#### ABOUT THIS TASK:
From the entries that follow, copy exactly the lines beginning at the line holding "Clinical Epidemiology 58" and continuing through the line holding "the [173, 112]".
DATA IN THIS EXERCISE START
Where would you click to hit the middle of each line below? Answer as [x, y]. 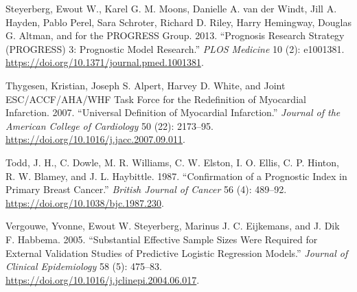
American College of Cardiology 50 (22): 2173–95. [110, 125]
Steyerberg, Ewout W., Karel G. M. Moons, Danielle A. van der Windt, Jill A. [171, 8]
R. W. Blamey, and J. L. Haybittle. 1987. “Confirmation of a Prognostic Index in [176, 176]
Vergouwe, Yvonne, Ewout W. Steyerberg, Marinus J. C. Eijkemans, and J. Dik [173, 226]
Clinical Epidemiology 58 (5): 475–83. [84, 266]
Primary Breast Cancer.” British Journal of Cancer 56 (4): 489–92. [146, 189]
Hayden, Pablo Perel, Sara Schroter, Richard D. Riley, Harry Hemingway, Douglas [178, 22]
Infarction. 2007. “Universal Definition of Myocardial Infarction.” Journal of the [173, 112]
DATA IN THIS EXERCISE END
DATA IN THIS EXERCISE START
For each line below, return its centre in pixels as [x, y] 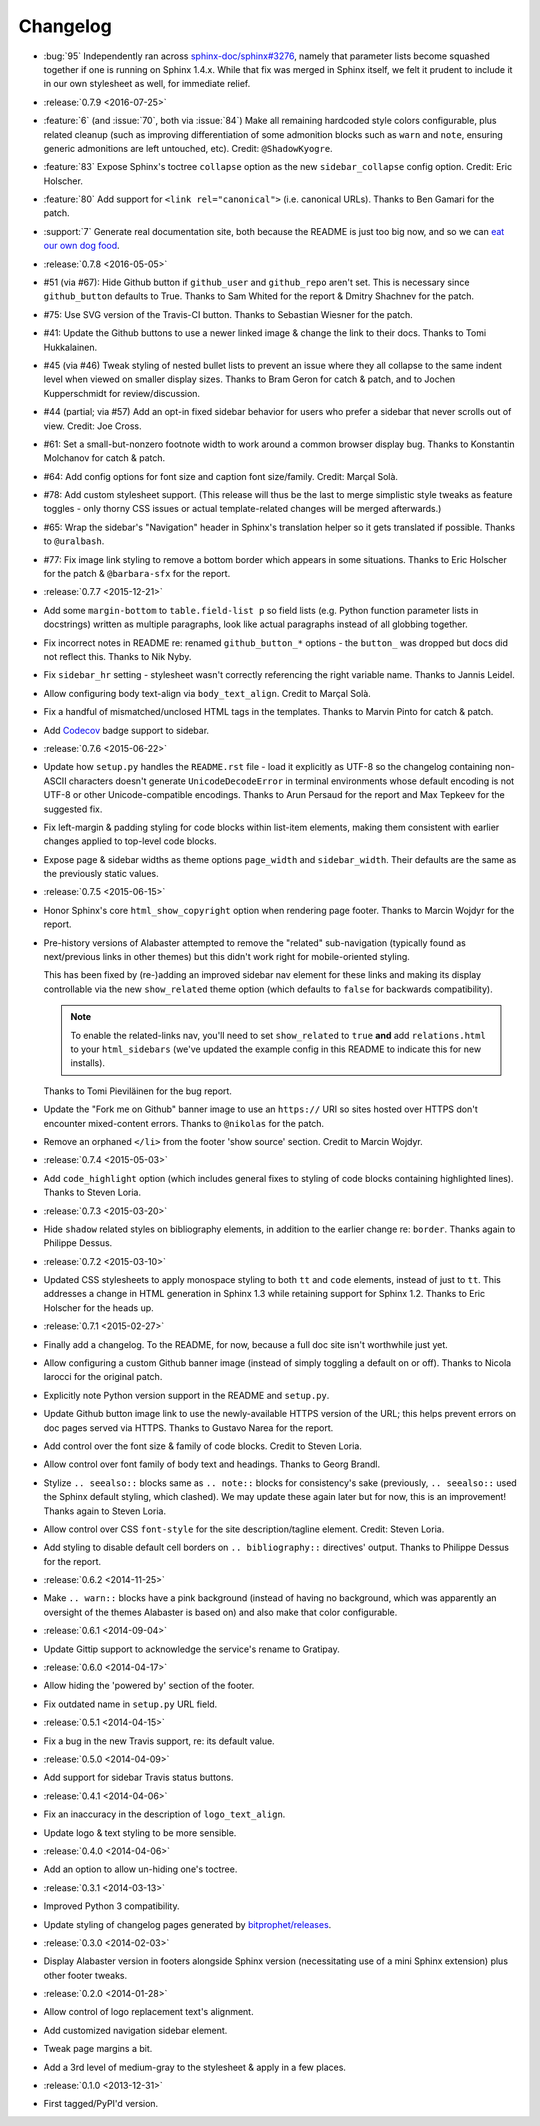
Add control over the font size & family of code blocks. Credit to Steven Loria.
DATA IN THIS EXERCISE END
#### EXERCISE RESPONSE:
Clinical Epidemiology 58 (5): 475–83. [84, 266]
Primary Breast Cancer.” British Journal of Cancer 56 (4): 489–92. [146, 189]
Hayden, Pablo Perel, Sara Schroter, Richard D. Riley, Harry Hemingway, Douglas [178, 22]
Infarction. 2007. “Universal Definition of Myocardial Infarction.” Journal of the [173, 112]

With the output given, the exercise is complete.